THE DATA:
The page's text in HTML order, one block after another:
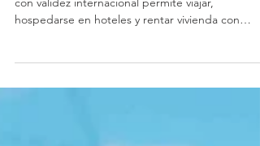
El Certificado ESA para gatos de apoyo
licencia en Estados Unidos, este documento

TO DO:
Write out all the data exactly, minus pictures.

EXERCISE ANSWER:
The page's text in HTML order, one block after another:
El Certificado ESA para gatos de apoyo
licencia en Estados Unidos, este documento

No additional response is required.